Landesarbeitsgericht Nürnberg
Grundzüge des Verfahrens
Instanzen, Rechtsmittel
Vergrößerung Ablaufschema Instanzen, Rechtsmittel
Instanzen in der Arbeitsgerichtsbarkeit:
- Arbeitsgericht (1. Instanz)
- Landesarbeitsgericht (2. Instanz)
- Bundesarbeitsgericht (3. Instanz)
In die jeweilige höhere Instanz gelangt man durch Einlegen eines Rechtsmittels. Als Rechtsmittel wird ein Antrag bezeichnet, der die Überprüfung einer gerichtlichen Entscheidung durch ein höheres Gericht zum Ziel hat.
Rechtsmittel:
- Berufung zum Landesarbeitsgericht gegen ein Urteil 1. Instanz
- Revision zum Bundesarbeitsgericht gegen ein Urteil 2. Instanz
Das Überspringen einer Instanz (Sprungrevision) setzt voraus, dass das Arbeitsgericht auf Antrag und schriftlicher Zustimmung des Gegners im Urteil die Sprungsrevision zugelassen hat. In der Regel wegen grundsätzlicher Bedeutung der Entscheidung.
Kein Rechtsmittel im engeren Sinn ist der Einspruch gegen ein Versäumnisurteil, weil der Rechtsstreit hierdurch in der Instanz verbleibt.
Zulässigkeit der Berufung:
- Zulassung im Urteil 1. Instanz, oder
- Wert des Beschwerdegegenstands übersteigt 600 EUR, oder
- Rechtsstreitigkeit über das Bestehen, das Nichtbestehen oder die Kündigung eines Arbeitsverhältnisses.
In letzterem Fall ist die Berufung immer zugelassen. Im Übrigen kommt es auf den Einzelfall an. Wird also in einem Allerweltsfall um einen Betrag bis zu 600 € gestritten, ist das Urteil bereits mit seiner Verkündung rechtskräftig, ein Rechtsmittel ist nicht möglich. Die Berufung gesondert zulassen wird das Gericht nur, wenn es sich um eine Angelegenheit von grundsätzlicher Bedeutung oder eine Tarifstreitigkeit handelt oder von einem ihm bekannten Urteil der 2. Instanz abgewichen ist.

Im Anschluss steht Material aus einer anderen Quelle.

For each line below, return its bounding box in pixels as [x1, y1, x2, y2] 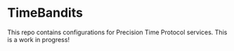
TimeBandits [7, 5, 83, 21]
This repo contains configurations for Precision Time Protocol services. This [7, 28, 228, 36]
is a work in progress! [7, 35, 70, 43]
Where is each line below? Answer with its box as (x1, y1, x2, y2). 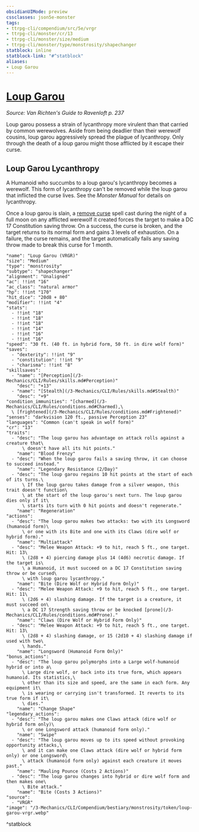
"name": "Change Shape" (17, 706, 76, 712)
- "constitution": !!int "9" (11, 357, 84, 363)
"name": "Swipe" (17, 732, 58, 738)
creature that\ (6, 440, 44, 446)
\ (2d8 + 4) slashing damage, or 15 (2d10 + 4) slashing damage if (21, 633, 193, 639)
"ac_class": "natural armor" (6, 284, 78, 290)
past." (6, 763, 23, 770)
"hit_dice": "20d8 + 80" (6, 295, 68, 301)
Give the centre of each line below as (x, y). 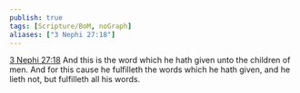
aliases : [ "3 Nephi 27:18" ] (63, 34)
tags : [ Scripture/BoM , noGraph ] (70, 26)
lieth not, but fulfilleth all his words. (75, 79)
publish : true (36, 18)
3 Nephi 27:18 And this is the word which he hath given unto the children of (150, 60)
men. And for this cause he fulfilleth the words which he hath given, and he (150, 70)

Zulässigkeit der Revision:
- Zulassung im Urteil des Landesarbeitsgerichts, oder
- Zulassung durch das Bundesarbeitsgericht aufgrund einer Nichtzulassungsbeschwerde
Beschwerde gegen Beschlüsse:
Gegen Beschlüsse zur Verfahrensleitung oder in Nebenverfahren ist in bestimmten Fällen die sog. sofortige Beschwerde zulässig. Einzelheiten würden hier jedoch zu weit führen. Zweifel über die Zulässigkeit können ohnehin nicht aufkommen, denn alle mit einem befristeten Rechtsmittel anfechtbaren Entscheidungen müssen eine Rechtsmittelbelehrung enthalten. Die Beschwerde ist hier nur der Vollständigkeit halber aufgeführt.

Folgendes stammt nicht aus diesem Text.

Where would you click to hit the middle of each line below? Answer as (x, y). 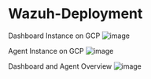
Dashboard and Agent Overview (60, 66)
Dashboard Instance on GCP (54, 36)
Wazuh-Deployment (75, 14)
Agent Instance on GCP (46, 51)

Rechtsmittel in Beschlussverfahren:
- Beschwerde gegen Entscheidung 1. Instanz
- Rechtsbeschwerde gegen Entscheidung 2. Instanz
- Im Übrigen analog zu Berufung oder Revision
Rechtsmittelfristen:
- Berufungfrist 1 Monat
- Revisionsfrist 1 Monat
- Sofortige Beschwerde 2 Wochen
Gemeinsamkeit aller Rechtsmittel:
- Rechtsmittel müssen grundsätzlich von einem Rechtsanwalt oder einer Rechtsanwältin eingelegt werden
(nur in 2. Instanz sind auch Verbandsvertreter zugelassen) - Schriftlich oder per Telefax
- Auseinandersetzung mit der angefochtenen Entscheidung
Ist ein Rechtsmittel nicht (mehr) gegeben, ist das Verfahren rechtskräftig, d.h. endgültig abgeschlossen. Aufgrund der Rechtswegzuständigkeit kann das Verfahren auch nicht bei einem anderen Gericht erneut anhängig gemacht werden.

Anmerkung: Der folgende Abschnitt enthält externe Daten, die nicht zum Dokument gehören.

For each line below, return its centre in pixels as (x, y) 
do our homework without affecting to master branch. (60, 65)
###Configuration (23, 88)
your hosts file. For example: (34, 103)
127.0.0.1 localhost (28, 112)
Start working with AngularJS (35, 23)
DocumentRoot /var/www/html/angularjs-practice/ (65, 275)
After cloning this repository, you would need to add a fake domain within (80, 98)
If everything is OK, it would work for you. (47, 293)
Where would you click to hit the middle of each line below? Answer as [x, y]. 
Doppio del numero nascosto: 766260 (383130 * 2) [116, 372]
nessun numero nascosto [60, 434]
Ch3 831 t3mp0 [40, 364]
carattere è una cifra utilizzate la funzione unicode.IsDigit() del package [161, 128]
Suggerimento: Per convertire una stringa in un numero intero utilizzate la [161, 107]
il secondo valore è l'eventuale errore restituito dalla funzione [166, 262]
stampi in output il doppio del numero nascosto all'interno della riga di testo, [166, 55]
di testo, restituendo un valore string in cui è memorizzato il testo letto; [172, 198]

Diese Vorschriften sind für alle Beteiligten bindend. Niemand, absolut niemand, ist berechtigt, außerhalb eines Rechtsmittelverfahrens eine Entscheidung abzuändern oder aufzuheben (Artikel 97 Absatz 1 des Grundgesetzes). Schreiben an Minister oder Beschwerden auf dem Verwaltungswege können deshalb keinen Erfolg haben. Die Beschränkung der Rechtsmittelfähigkeit dient auch dem Rechtsfrieden.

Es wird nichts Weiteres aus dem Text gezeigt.